The report highlighted various recommendations to promote entrepreneurship including more enterprise training and education, faster/cheaper internet and updated business laws and regulations. However, Abou Saab pointed out the importance to have a mindset shift when it comes to VC money. He said that VCs need to act more like VCs and start embracing risks. “We need VCs that are ready to take real risks and invest in startups. Many of the big successes around the world have failed multiple times before reaching success and that’s what we need in Lebanon, VCs and investors willing to fund those failures, for the whole ecosystem to generate big successes. The Central Bank Circular 331 already subsidized a big part of the risk and VCs should be willing to leverage that with an open and non-conservative mindset,” he said.
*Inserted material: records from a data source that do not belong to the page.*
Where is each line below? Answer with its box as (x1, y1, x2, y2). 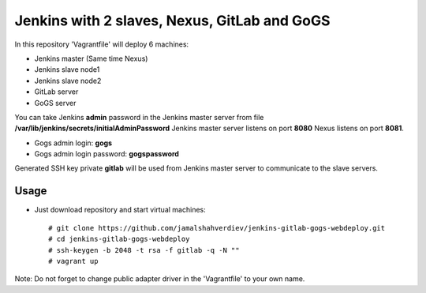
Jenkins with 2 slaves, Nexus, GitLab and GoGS (14, 12, 331, 29)
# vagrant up (48, 257, 99, 265)
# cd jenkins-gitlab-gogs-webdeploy (48, 235, 190, 244)
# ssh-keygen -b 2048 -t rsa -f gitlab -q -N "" (48, 246, 240, 254)
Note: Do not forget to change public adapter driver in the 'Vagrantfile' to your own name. (14, 274, 305, 284)
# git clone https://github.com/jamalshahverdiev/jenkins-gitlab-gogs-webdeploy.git (48, 224, 386, 232)
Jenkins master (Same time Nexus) (34, 54, 148, 63)
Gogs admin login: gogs (34, 138, 113, 148)

Nicolas Rouhana, general manager of IM Capital, continued saying that most 331-VC funding is geared towards big tickets and later-stage financing. “A current funding gap exists for a startup that comes out of an accelerator to reach VC funding, and this gap needs to be bridged by more early-stage and seed funds. This is crucial for the survival of startups and to scale deal-flow,” he concluded.
Commenting on the fact that some VCs are still playing it safe in Lebanon and preferring a low-risk later stage investment rather than funding seed-stage and early stage startups, Salame said that this is relative to each fund’s risk appetite and strategy. “From the Phoenician Fund I’s side, the majority of our portfolio is seed stage as per our initial investment strategy,” he added.
He continued: “I strongly believe that the industry has huge potential in the region where technology is being adopted through mobile phones, data and other. We have an emerging young population that is becoming more and more educated and into technology and understands perfectly its benefits. Through technology a lot of the region’s problems could be solved from education to financial inclusion, transportation, logistics, ecommerce etcetera. I see great untapped opportunities with significant scale. In addition, Governments are also mobilizing to support the ecosystem (e.g., Lebanon, UAE, Saudi Arabia) in funding, better regulation, sandboxes, incentives etc.” Salame also spoke about the private sector through its investors who were used to real estate brick and mortar asset classes. These stakeholders are now expressing their interest in investing in startups and VCs, and started to look for partnerships. “The challenges remain in channeling resources into value creating companies, sectors and themes. In addition, we have to make sure that the ecosystem in general is built on very solid grounds apart from the availability of the funding,’ he concluded.